Tim Ruddy

No. 61
- Position: Center

Personal information
- Born: April 27, 1972 (age 54) Scranton, Pennsylvania, U.S.
- Listed height: 6 ft 3 in (1.91 m)
- Listed weight: 295 lb (134 kg)

Career information
- High school: Dunmore (Dunmore, Pennsylvania)
- College: Notre Dame
- NFL draft: 1994: 2nd round, 65th overall pick

Career history
- Miami Dolphins (1994–2003);

Awards and highlights
- Pro Bowl (2000); Second-team All-American (1993);

Career NFL statistics
- Games played: 156
- Games started: 140
- Stats at Pro Football Reference

= Tim Ruddy =

American football player (born 1972)

Tim Ruddy (born April 27, 1972) is an American former professional football player who was a center for the Miami Dolphins of the National Football League (NFL) from 1994 to 2003. He played college football for the Notre Dame Fighting Irish.

==High school==
- Attended Dunmore High School in Dunmore, PA, playing football under legendary coach Jack Henzes
- Named honorable mention All-America by Sporting News as a Senior
- Selected as 15th best prospect in the nation by Atlanta Journal-Constitution
- Won the state championship in the shot put as a senior, took third in the state in the discus that year
- Earned two letters as two-way tackle, long snapper and kicker
- Lettered three times in track, performing in the discus and shot put
- Graduated from Dunmore High School with perfect 4.0 GPA
- Nicknamed 'Big Master'

==College career==
Ruddy attended The University of Notre Dame from 1990 to 1994. He was a four-year letterman and two year starter during this time. As a senior, he elected as one of the team's captains and was selected as a second-team All-America and first-team All-Independent by The Football News and the Associated Press.

Ruddy also posted a perfect 4.0 GPA his junior and senior years at Notre Dame.
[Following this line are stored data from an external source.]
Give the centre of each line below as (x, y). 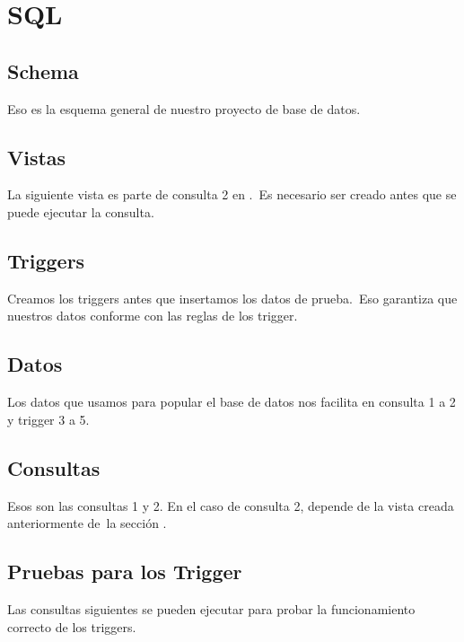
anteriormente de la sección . (87, 523)
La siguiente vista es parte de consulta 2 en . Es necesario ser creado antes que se (232, 194)
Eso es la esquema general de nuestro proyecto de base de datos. (184, 108)
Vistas (37, 157)
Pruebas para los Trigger (125, 572)
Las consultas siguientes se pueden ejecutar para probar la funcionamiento (211, 608)
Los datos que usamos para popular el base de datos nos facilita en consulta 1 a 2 (232, 402)
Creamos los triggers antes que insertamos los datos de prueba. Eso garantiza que (232, 298)
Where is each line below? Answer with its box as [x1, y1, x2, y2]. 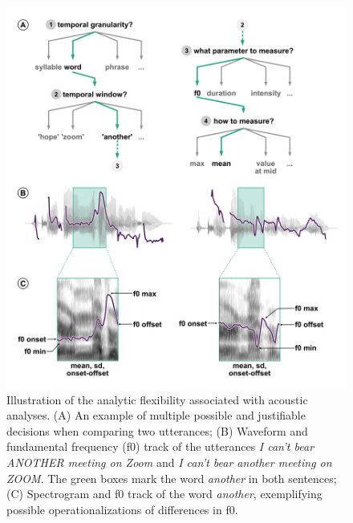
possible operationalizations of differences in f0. [6, 501, 238, 517]
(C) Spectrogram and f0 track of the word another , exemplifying [6, 485, 323, 502]
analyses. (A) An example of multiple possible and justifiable [6, 407, 306, 424]
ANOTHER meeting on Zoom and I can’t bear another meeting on [6, 454, 332, 471]
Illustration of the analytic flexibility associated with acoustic [6, 391, 308, 407]
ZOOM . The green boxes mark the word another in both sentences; [6, 469, 337, 486]
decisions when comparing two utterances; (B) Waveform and [6, 422, 308, 439]
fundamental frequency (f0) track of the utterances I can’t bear [6, 438, 314, 455]
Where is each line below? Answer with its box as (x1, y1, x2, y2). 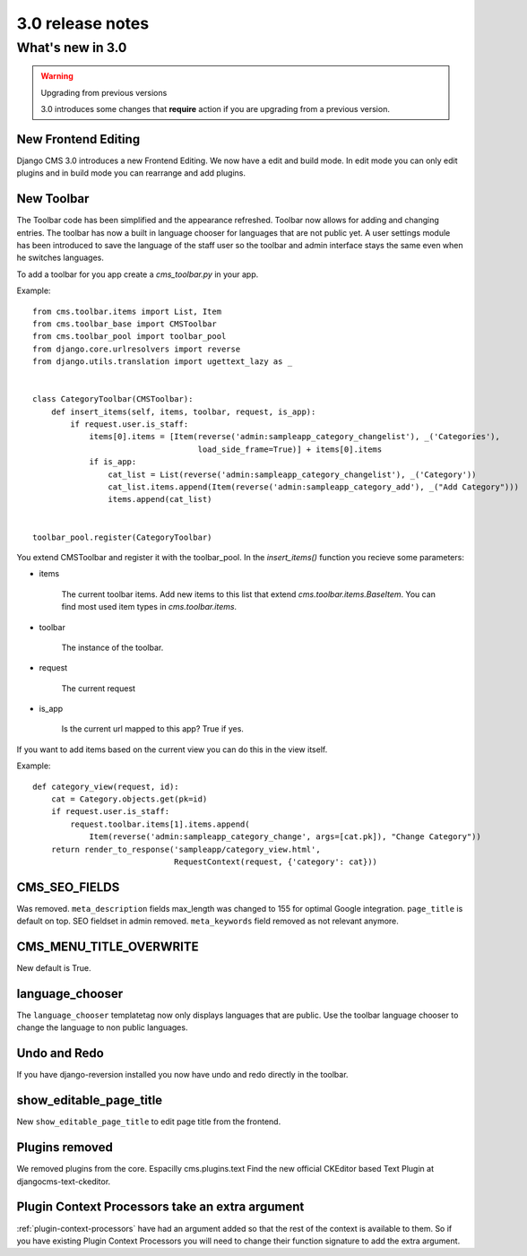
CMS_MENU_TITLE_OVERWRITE (16, 940, 199, 955)
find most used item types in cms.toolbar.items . (61, 602, 238, 612)
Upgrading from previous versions (40, 87, 168, 98)
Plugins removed (16, 1139, 114, 1156)
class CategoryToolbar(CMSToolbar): (32, 394, 194, 404)
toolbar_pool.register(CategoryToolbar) (32, 532, 212, 542)
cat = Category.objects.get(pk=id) (50, 794, 208, 804)
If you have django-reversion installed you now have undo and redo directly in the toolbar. (16, 1070, 349, 1080)
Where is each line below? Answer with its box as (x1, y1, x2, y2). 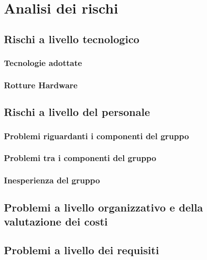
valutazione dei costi (4, 213, 108, 228)
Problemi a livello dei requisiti (4, 242, 159, 257)
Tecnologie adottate (4, 57, 82, 69)
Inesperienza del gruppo (4, 174, 100, 186)
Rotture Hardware (4, 79, 78, 91)
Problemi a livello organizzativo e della (4, 199, 203, 214)
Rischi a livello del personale (4, 104, 150, 119)
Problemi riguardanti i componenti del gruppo (4, 130, 189, 142)
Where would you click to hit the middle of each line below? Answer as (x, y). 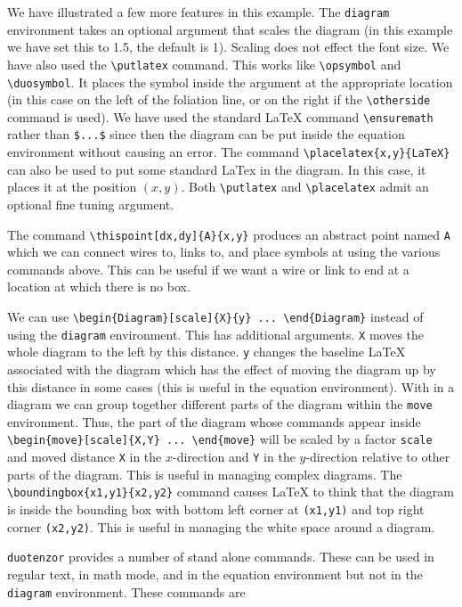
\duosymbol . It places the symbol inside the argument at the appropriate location (230, 82)
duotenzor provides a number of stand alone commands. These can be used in (221, 557)
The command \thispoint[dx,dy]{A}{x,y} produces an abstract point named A (229, 234)
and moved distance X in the (85, 457)
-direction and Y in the (234, 457)
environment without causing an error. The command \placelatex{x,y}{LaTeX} (229, 152)
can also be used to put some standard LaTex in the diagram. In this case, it (217, 169)
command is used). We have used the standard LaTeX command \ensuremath (220, 116)
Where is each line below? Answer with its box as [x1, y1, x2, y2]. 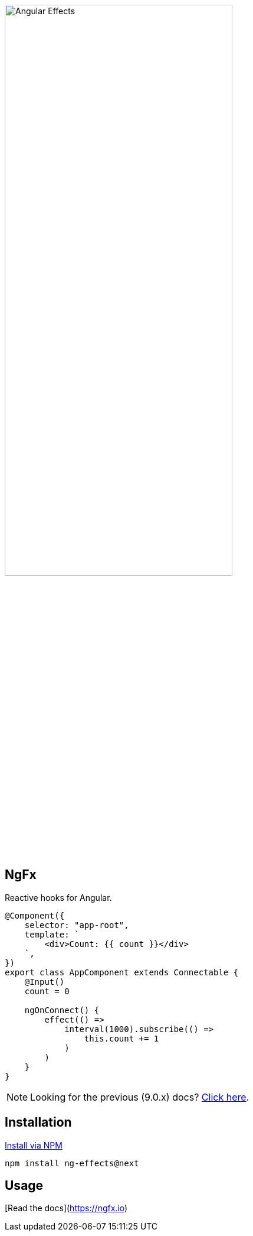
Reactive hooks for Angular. [5, 892, 112, 903]
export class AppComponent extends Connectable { [5, 967, 239, 977]
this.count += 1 [84, 1033, 159, 1043]
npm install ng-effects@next [5, 1158, 139, 1168]
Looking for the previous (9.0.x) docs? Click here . [30, 1091, 249, 1103]
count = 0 [24, 986, 70, 996]
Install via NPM [5, 1140, 63, 1150]
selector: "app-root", [24, 920, 129, 930]
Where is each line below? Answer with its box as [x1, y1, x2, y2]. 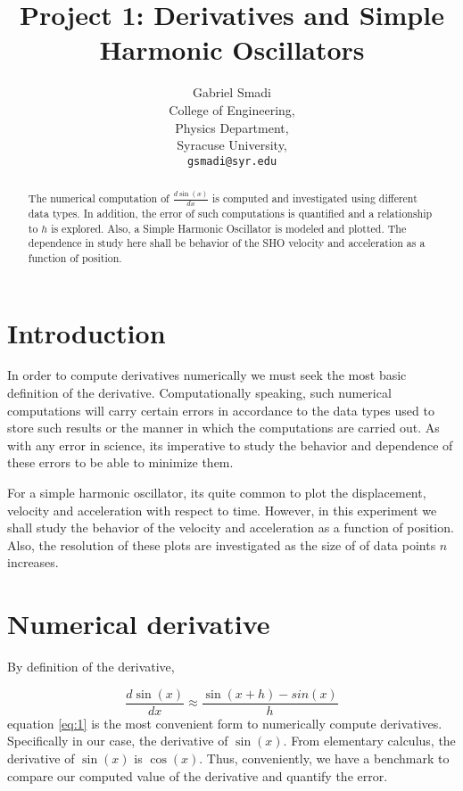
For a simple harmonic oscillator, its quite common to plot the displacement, [7, 483, 426, 502]
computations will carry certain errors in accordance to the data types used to [7, 400, 434, 419]
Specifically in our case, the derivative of [7, 731, 228, 750]
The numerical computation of [28, 190, 169, 205]
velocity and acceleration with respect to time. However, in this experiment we [7, 500, 437, 519]
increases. [7, 553, 59, 572]
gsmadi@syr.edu [186, 154, 277, 168]
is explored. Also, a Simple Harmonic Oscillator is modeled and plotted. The [51, 220, 407, 235]
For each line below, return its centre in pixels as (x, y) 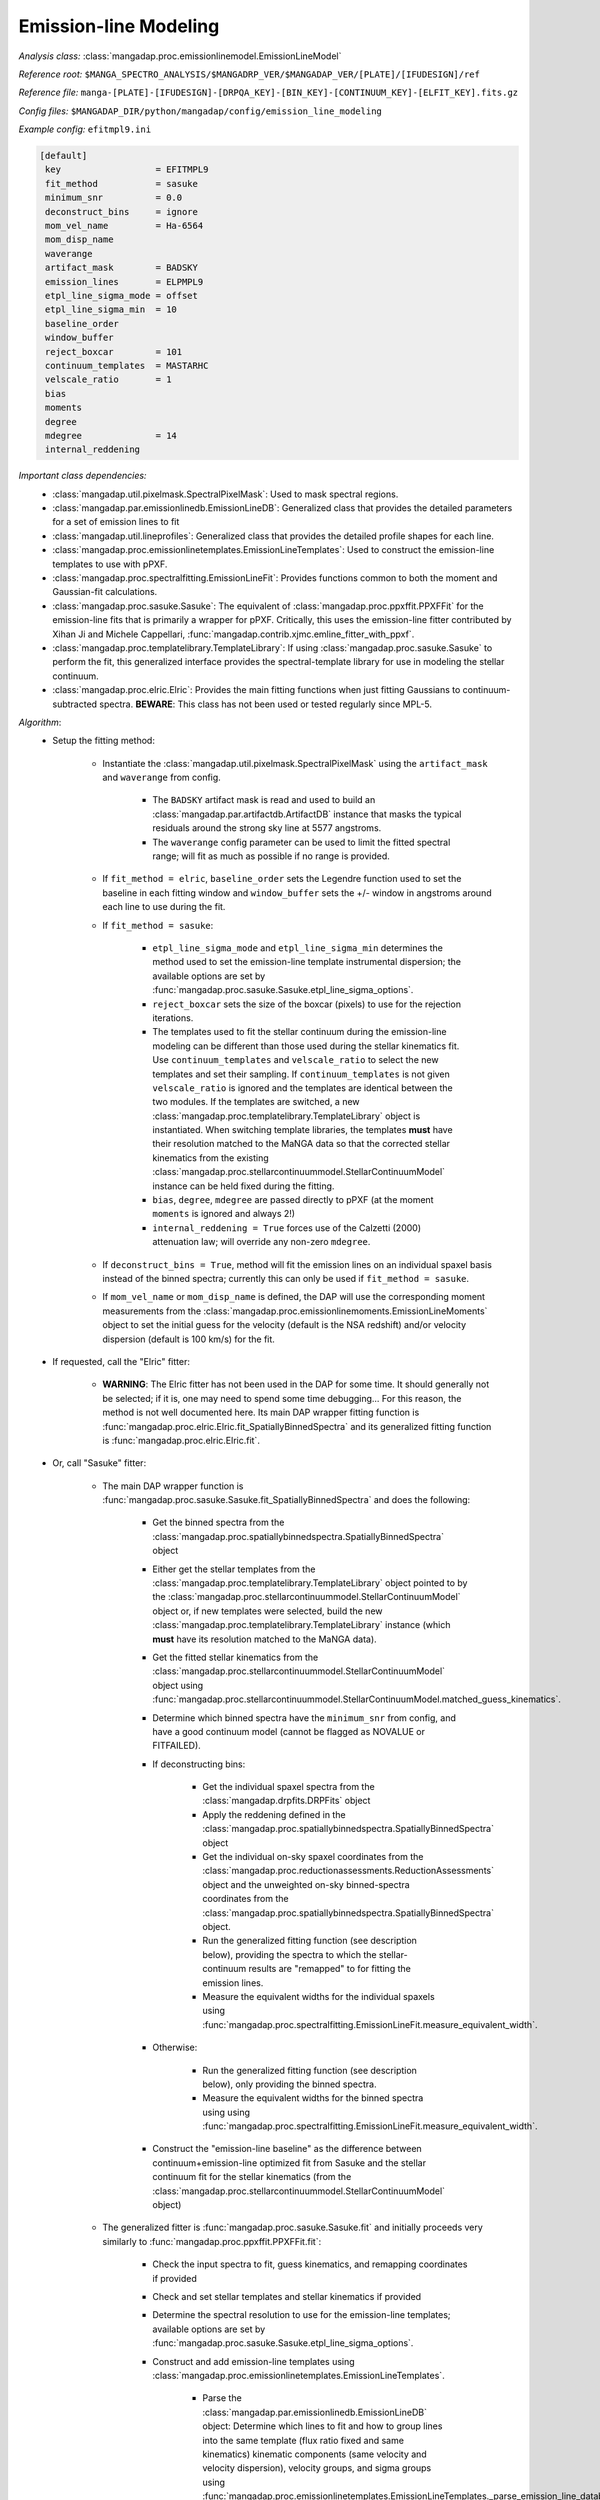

He graduated summa cum laude with a 3.86 GPA and holds a B.S. in mechanical engineering, and holds membership in the Tau Beta Pi engineering honor society. He also earned post-graduate scholarships from the NCAA and the National Football Foundation. He was named as an Academic All-American during both his junior and senior years, and was named the GTE Academic All American of the Year in his senior season.

==Professional career==
Ruddy was the second-round draft choice (65th overall) of Miami in 1994. Ruddy started 140 games of his 156 games played, in which all 16 of those non-starts were his rookie year, but he saw time in all of them. He missed only 4 regular season games during his 10-year career. During most of his career, he was the center for Dan Marino, who has held almost every meaningful NFL passing record and is widely recognized as one of the greatest quarterbacks in football history. He also anchored the line in 2002 for Ricky Williams's NFL rushing title, which included two 200+ yard rushing games. During Ruddy's 10 years with the Dolphins(1994–2003), the team made the playoffs 7 times, and never posted a losing record for the season.

In 2001, Ruddy was named to his first and only Pro Bowl. Ruddy was the first Miami center to be selected to the Pro Bowl since Hall of Fame center Dwight Stephenson in 1987. The last year of Ruddy's career was plagued by injury and his playing time was limited. Ruddy was released by Miami following the 2003 season. It was rumored he talked to a few teams after his departure from Miami, but did not sign with any team.

Ruddy was elected team captain 3 times and was selected as one of the top 40 Miami Dolphin players of all time. He was named as a second team offensive line selection to the Pennsylvania Football News All-Century Team. In 2020, he was elected into the Pennsylvania Sports Hall of Fame.